◆ **PROBLEM TO SOLVE**
Look for the line containing "On Windows, user" and the line containing "bool lineIntersect(Point a1, Point" in the entries below. Copy those two and all lines between them exactly, leaving out pictures.

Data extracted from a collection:
━━━
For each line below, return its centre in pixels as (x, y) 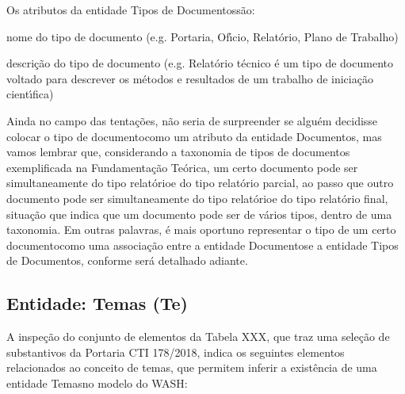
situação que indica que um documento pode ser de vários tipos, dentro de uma (199, 214)
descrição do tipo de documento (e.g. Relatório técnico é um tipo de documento (200, 63)
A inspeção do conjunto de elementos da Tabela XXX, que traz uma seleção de (198, 337)
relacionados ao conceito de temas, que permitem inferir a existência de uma (192, 367)
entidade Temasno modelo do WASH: (97, 383)
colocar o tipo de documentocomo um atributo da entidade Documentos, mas (194, 136)
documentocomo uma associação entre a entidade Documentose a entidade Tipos (202, 245)
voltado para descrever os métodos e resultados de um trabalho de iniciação (190, 78)
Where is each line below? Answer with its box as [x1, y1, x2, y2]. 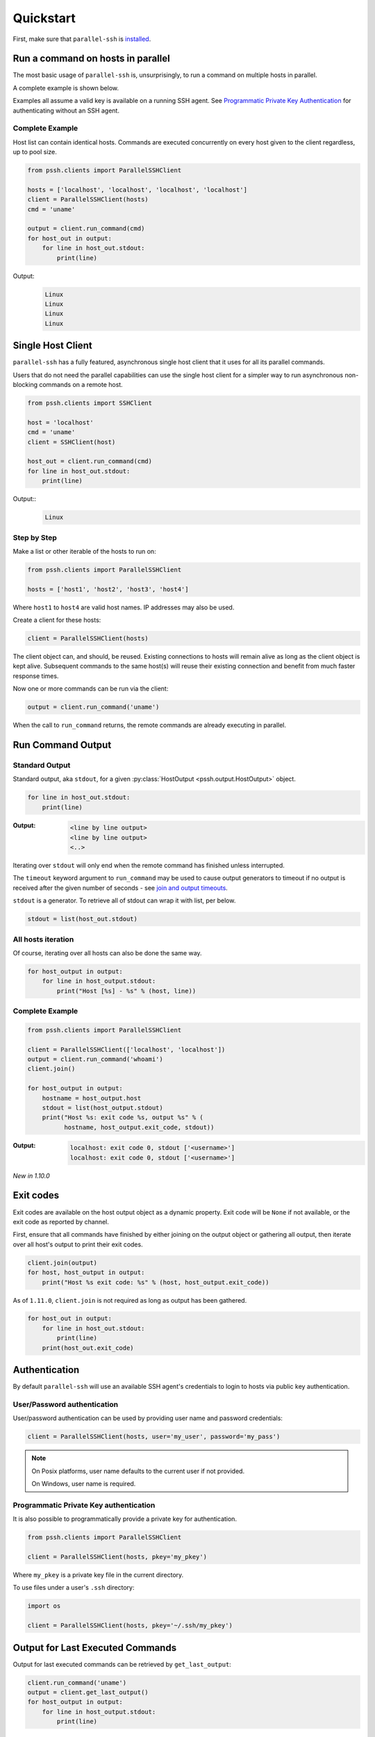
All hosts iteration [12, 935, 74, 944]
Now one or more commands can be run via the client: [12, 684, 169, 693]
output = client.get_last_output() [27, 1688, 149, 1696]
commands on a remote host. [39, 381, 123, 389]
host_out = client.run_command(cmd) [27, 457, 153, 466]
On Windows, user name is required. [31, 1480, 136, 1488]
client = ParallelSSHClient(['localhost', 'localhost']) [27, 1046, 226, 1053]
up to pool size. [12, 148, 57, 156]
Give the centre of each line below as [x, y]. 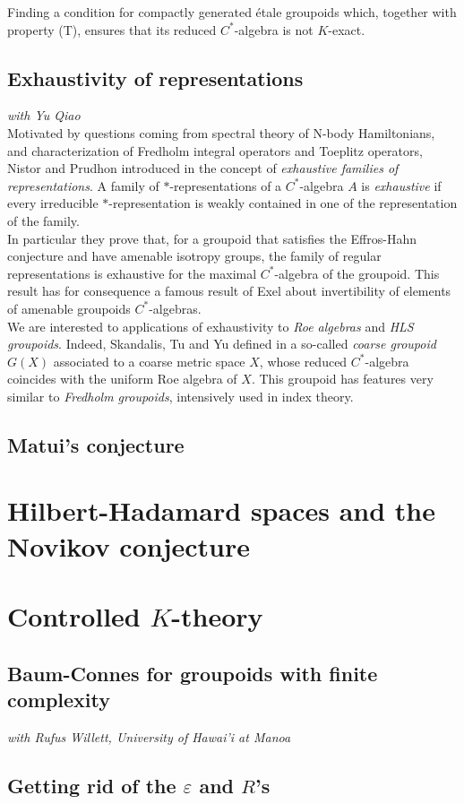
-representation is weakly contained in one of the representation [283, 203]
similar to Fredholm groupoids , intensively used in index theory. [180, 396]
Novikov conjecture [129, 545]
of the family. [43, 220]
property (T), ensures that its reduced [112, 29]
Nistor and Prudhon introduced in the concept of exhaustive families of [203, 168]
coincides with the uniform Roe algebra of [122, 379]
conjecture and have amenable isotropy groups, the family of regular [194, 256]
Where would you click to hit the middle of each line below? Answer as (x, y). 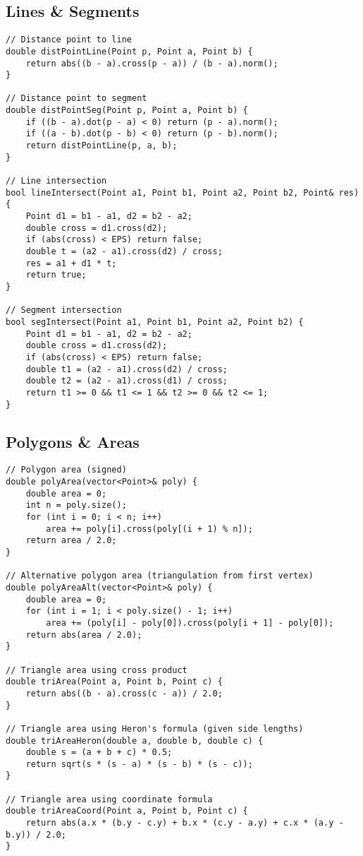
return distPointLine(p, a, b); (101, 146)
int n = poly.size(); (76, 505)
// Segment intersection (64, 310)
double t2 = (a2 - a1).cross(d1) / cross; (127, 381)
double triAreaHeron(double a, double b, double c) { (135, 741)
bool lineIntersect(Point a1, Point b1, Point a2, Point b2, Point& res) (183, 192)
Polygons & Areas (73, 441)
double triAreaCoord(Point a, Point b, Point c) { (127, 811)
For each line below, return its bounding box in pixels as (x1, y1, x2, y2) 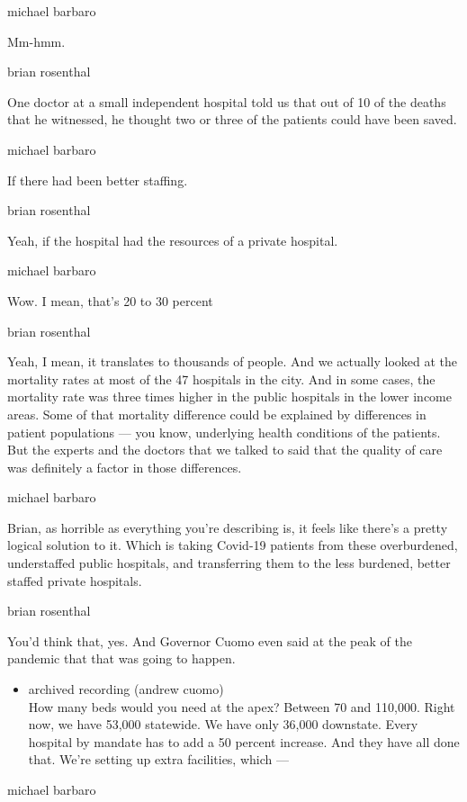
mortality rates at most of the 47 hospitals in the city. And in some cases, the (7, 369, 436, 388)
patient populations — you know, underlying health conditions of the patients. (7, 422, 441, 441)
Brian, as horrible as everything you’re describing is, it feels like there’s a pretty (7, 518, 448, 536)
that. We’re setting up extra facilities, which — (28, 750, 289, 769)
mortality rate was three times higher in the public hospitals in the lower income (7, 387, 452, 406)
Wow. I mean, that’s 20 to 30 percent (7, 291, 213, 310)
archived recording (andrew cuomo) (28, 680, 224, 698)
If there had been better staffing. (7, 170, 188, 189)
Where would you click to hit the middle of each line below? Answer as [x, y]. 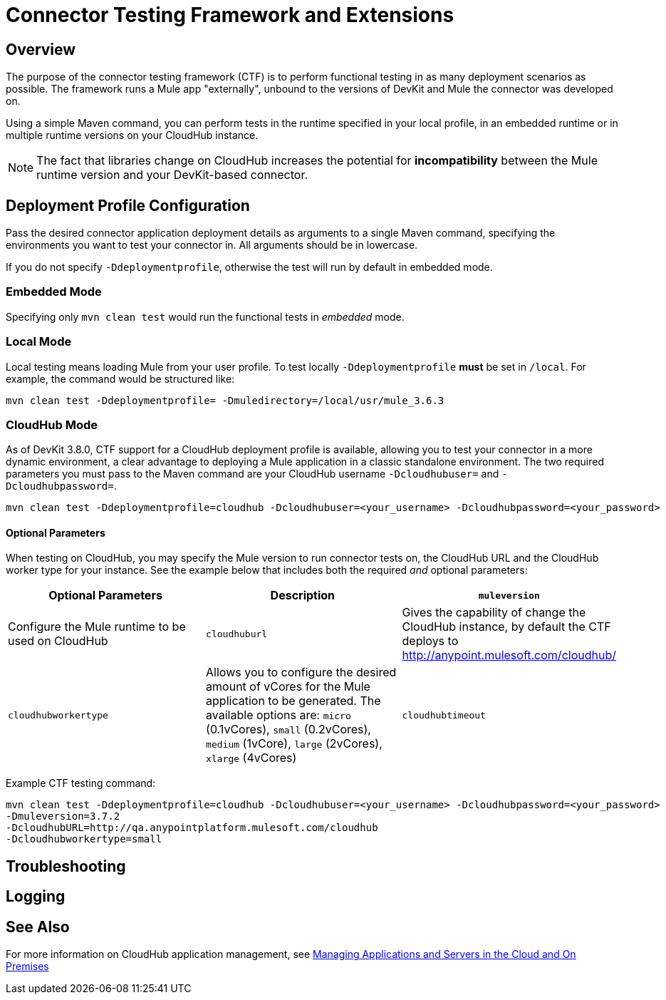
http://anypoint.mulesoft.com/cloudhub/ [509, 655]
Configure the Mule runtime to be [97, 627]
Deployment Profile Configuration [128, 205]
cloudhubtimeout [444, 715]
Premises [27, 967]
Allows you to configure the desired [301, 672]
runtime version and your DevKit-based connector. [172, 175]
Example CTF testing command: [81, 783]
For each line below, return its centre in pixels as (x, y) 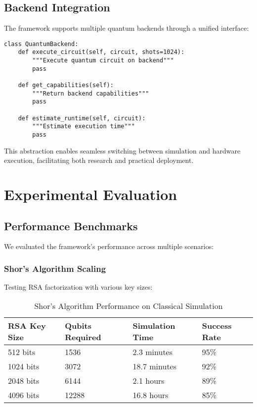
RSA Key (27, 325)
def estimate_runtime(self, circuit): (82, 118)
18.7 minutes (155, 366)
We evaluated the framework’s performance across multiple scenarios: (109, 246)
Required (83, 337)
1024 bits (24, 366)
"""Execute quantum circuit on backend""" (103, 61)
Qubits (78, 325)
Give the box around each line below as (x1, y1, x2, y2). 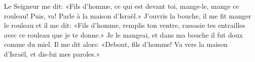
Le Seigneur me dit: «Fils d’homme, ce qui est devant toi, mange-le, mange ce (4, 1, 239, 11)
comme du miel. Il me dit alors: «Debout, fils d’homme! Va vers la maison (4, 39, 228, 49)
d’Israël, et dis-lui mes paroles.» (4, 48, 100, 59)
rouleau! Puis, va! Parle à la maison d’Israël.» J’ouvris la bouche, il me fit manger (4, 10, 252, 21)
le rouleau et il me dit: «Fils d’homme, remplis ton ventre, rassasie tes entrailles (4, 20, 245, 30)
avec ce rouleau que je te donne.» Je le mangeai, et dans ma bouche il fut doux (4, 29, 243, 40)
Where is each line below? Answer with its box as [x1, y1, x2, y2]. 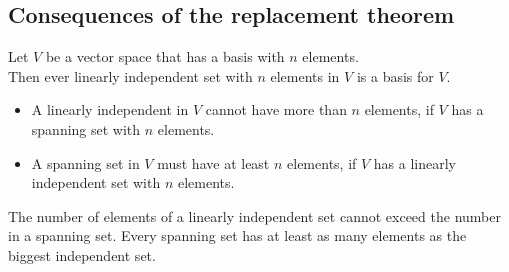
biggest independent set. [8, 244, 156, 265]
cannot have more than [205, 99, 347, 120]
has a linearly [373, 152, 457, 173]
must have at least [157, 152, 270, 173]
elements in [270, 65, 340, 86]
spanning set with [31, 118, 141, 139]
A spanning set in [31, 152, 140, 173]
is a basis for [356, 65, 434, 86]
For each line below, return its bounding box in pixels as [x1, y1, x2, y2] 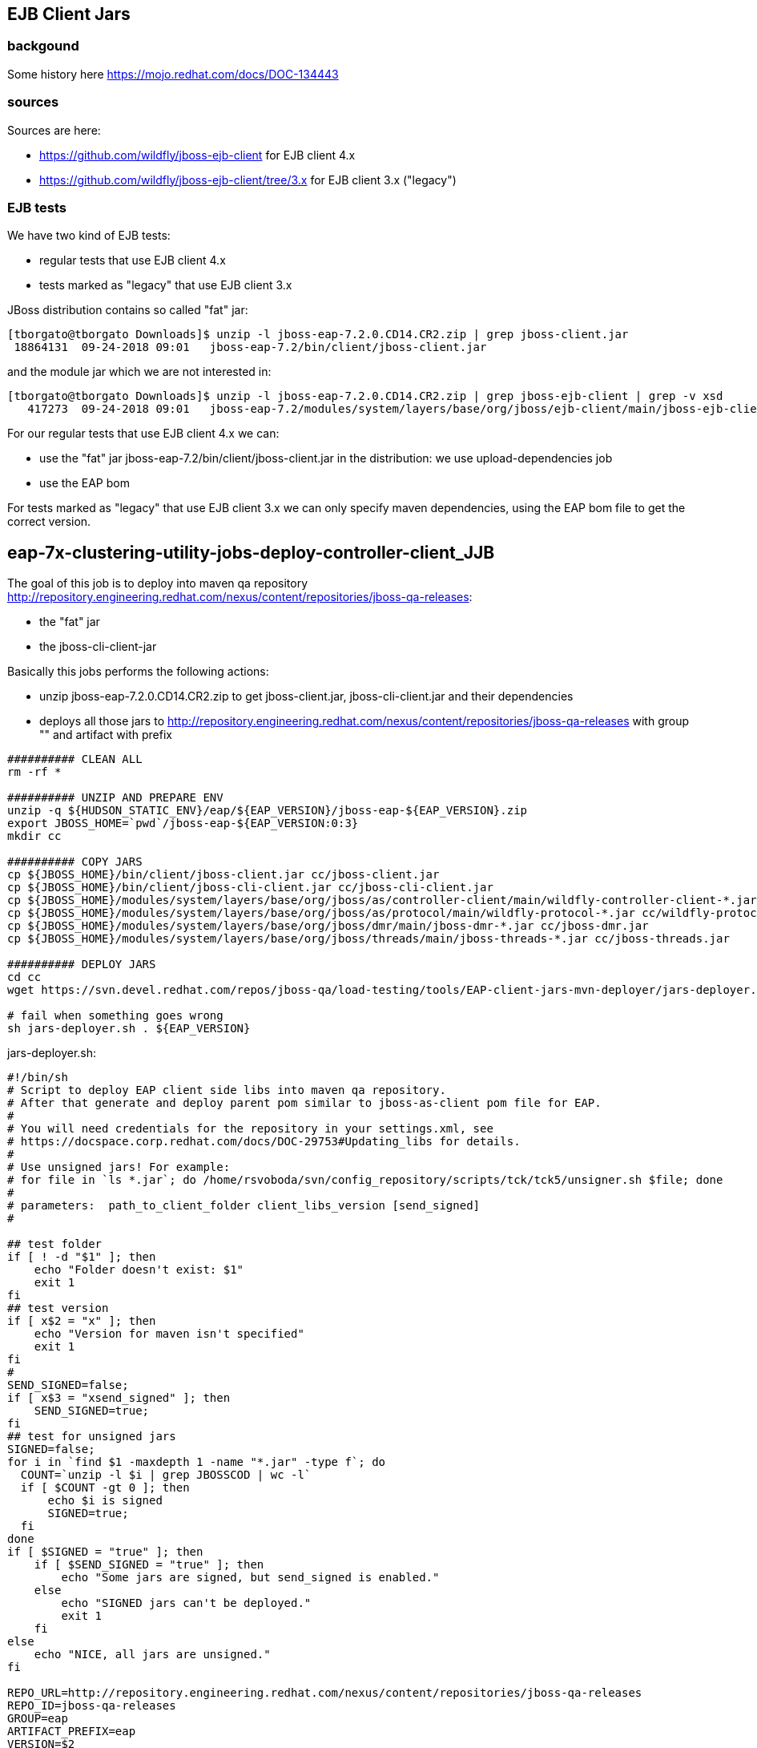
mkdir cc [7, 830, 62, 843]
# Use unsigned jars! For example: [7, 1161, 231, 1174]
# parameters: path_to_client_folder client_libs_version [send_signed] [7, 1199, 481, 1213]
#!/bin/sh [7, 1071, 68, 1084]
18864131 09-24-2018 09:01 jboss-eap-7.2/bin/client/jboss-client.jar [14, 341, 487, 354]
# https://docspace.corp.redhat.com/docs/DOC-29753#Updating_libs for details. [7, 1135, 521, 1149]
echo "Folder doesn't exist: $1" [34, 1263, 244, 1277]
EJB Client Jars [7, 4, 131, 24]
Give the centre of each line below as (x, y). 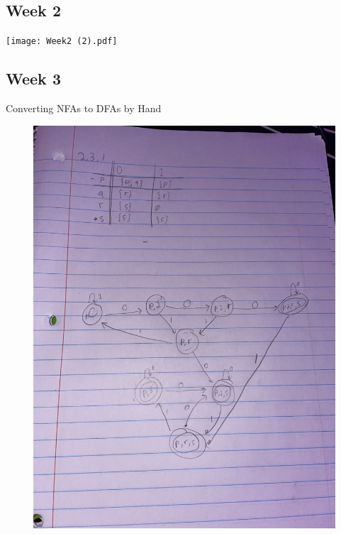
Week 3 (33, 78)
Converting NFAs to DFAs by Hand (84, 108)
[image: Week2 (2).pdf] (62, 42)
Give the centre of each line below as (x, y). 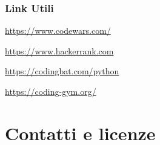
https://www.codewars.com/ (58, 31)
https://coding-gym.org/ (51, 91)
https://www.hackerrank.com (59, 50)
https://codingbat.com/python (62, 71)
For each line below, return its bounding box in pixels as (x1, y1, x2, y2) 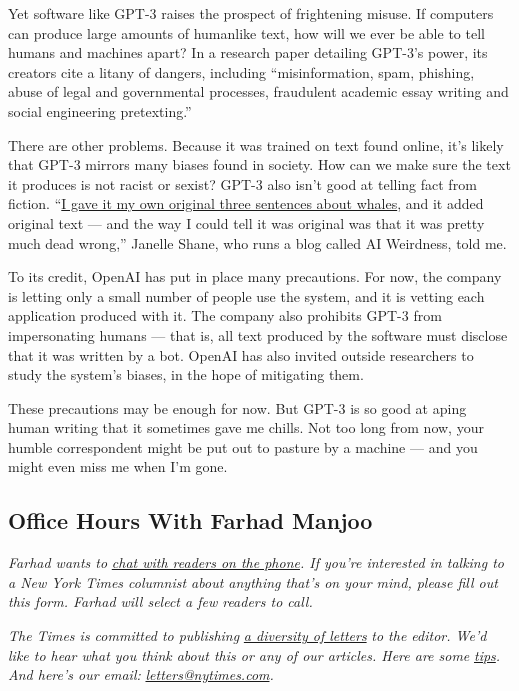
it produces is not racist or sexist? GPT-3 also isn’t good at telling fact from (8, 173, 477, 194)
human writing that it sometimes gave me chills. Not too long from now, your (8, 417, 484, 438)
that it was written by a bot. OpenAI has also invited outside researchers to (8, 344, 474, 365)
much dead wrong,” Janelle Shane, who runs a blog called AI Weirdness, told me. (8, 232, 507, 253)
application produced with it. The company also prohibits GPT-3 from (8, 305, 442, 326)
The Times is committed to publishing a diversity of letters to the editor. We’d (8, 625, 487, 646)
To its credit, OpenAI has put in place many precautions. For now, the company (8, 266, 502, 287)
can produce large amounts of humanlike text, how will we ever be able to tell (8, 22, 485, 43)
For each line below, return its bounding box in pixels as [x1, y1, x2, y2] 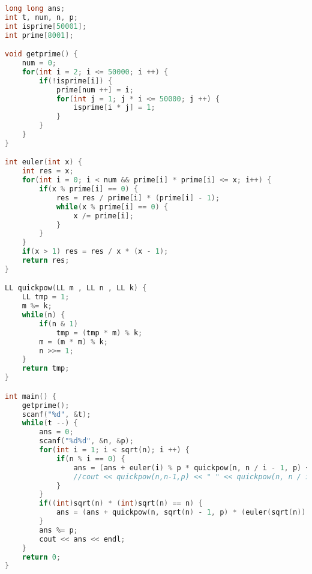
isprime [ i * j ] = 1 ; [73, 103, 155, 112]
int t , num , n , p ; [5, 13, 78, 22]
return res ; [22, 256, 70, 265]
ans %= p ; [39, 525, 78, 534]
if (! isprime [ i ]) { [39, 76, 113, 85]
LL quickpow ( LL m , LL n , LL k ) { [5, 284, 147, 293]
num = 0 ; [22, 59, 56, 68]
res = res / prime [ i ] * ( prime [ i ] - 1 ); [56, 193, 220, 202]
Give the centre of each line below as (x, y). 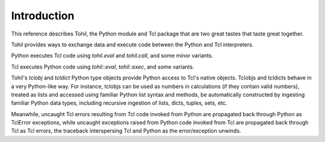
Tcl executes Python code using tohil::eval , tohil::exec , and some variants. (103, 67)
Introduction (43, 16)
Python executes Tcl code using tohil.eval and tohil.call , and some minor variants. (112, 56)
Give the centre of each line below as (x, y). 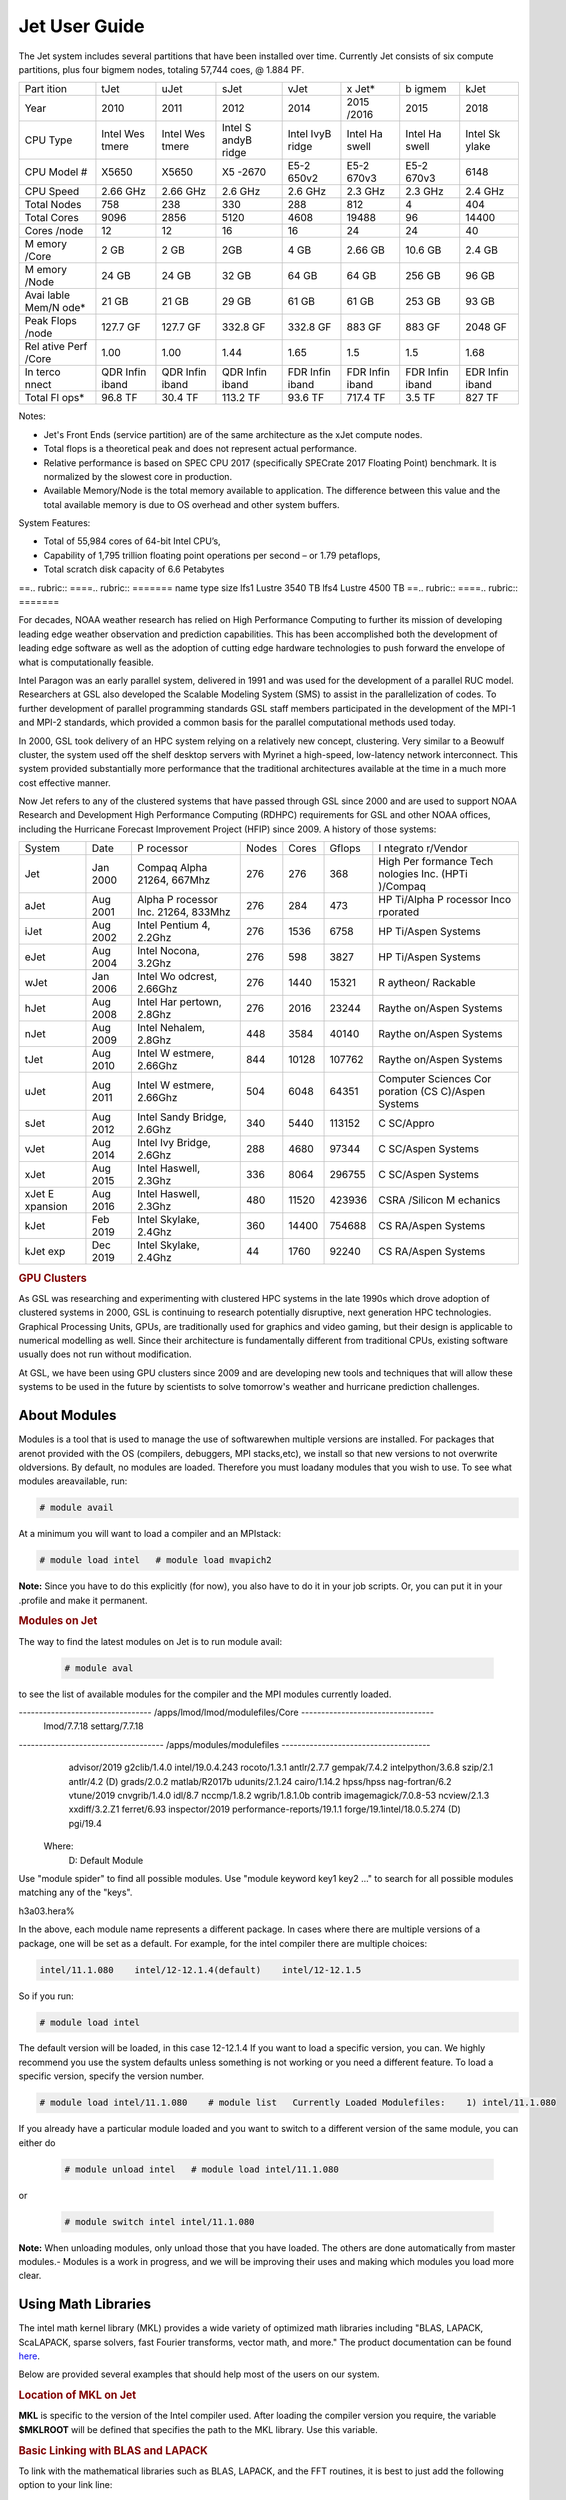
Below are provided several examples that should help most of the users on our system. (199, 2374)
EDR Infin (487, 372)
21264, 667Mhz (173, 880)
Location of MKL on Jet (77, 2395)
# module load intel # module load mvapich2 (155, 1560)
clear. (30, 2276)
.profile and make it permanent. (83, 1600)
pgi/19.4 (85, 1823)
━━━
◆ **SOLUTION TO THIS TASK**
On Windows, user name is required. [31, 1480, 136, 1488]
client = ParallelSSHClient(['localhost', 'localhost']) [27, 1046, 226, 1053]
up to pool size. [12, 148, 57, 156]
Give the centre of each line below as [x, y]. 
-representation is weakly contained in one of the representation [283, 203]
similar to Fredholm groupoids , intensively used in index theory. [180, 396]
Novikov conjecture [129, 545]
of the family. [43, 220]
property (T), ensures that its reduced [112, 29]
Nistor and Prudhon introduced in the concept of exhaustive families of [203, 168]
coincides with the uniform Roe algebra of [122, 379]
conjecture and have amenable isotropy groups, the family of regular [194, 256]
Where would you click to hit the middle of each line below? Answer as (x, y). 
return distPointLine(p, a, b); (101, 146)
int n = poly.size(); (76, 505)
// Segment intersection (64, 310)
double t2 = (a2 - a1).cross(d1) / cross; (127, 381)
double triAreaHeron(double a, double b, double c) { (135, 741)
bool lineIntersect(Point a1, Point b1, Point a2, Point b2, Point& res) (183, 192)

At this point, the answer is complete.